The second and most controversial case was that of Professor William Zeuch. A young Iowan, Zeuch was hired in 1917 to teach economics at Indiana University. In November of 1917, Zeuch had replied to an Iowan newspaper’s anti-German statements, stating that the newspaper was printing propaganda and because the recent German atrocities were not unique to Germans as a race, the newspaper was thus offending German-Americans.

Newspaper's reply
Newspaper’s reply

The newspaper replied by thoroughly denouncing Zeuch. News spread to Bloomington, where Zeuch found himself under investigation by the Monroe County Council of Defense and a committee of professors at the University. The Bloomington Indiana Daily Student on November 14 reported: “Mr.
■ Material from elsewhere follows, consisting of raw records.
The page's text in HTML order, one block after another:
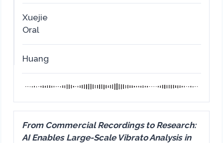
Xuejie
Oral
Huang
From Commercial Recordings to Research:
AI Enables Large-Scale Vibrato Analysis in
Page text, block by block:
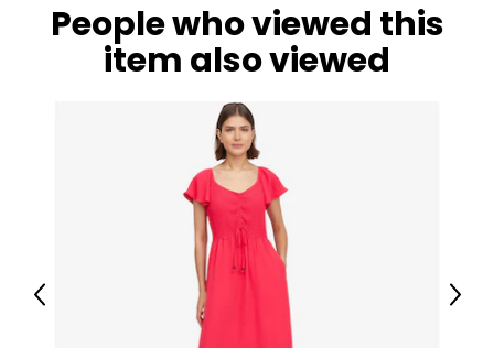
People who viewed this
item also viewed
Previous Next

Zeuch affirms that he had no intention of being disloyal or unpatriotic when he wrote the letter to the Hopkinson Leader. He said to a representative of The Student that he had been incensed at the attempts which have been made to arouse hatred against the German race, but that he wished to condemn its autocracy.” Newspapers across the state reported on the scandal and Zeuch was asked to resign from his position. He did and joined the Army, from which he was honorably discharged in 1918. After the war, Zeuch co-founded a short-lived college in Arkansas, Commonwealth College, with a program that reflected his sentiments for socio-economic reform.  He was also a Guggenheim fellow in the 1930s and worked for the Department of the Interior.

Zeuch co-founded a short-lived college in Arkansas, the Commonwealth College, with a program that reflected his sentiments for socio-economic reform.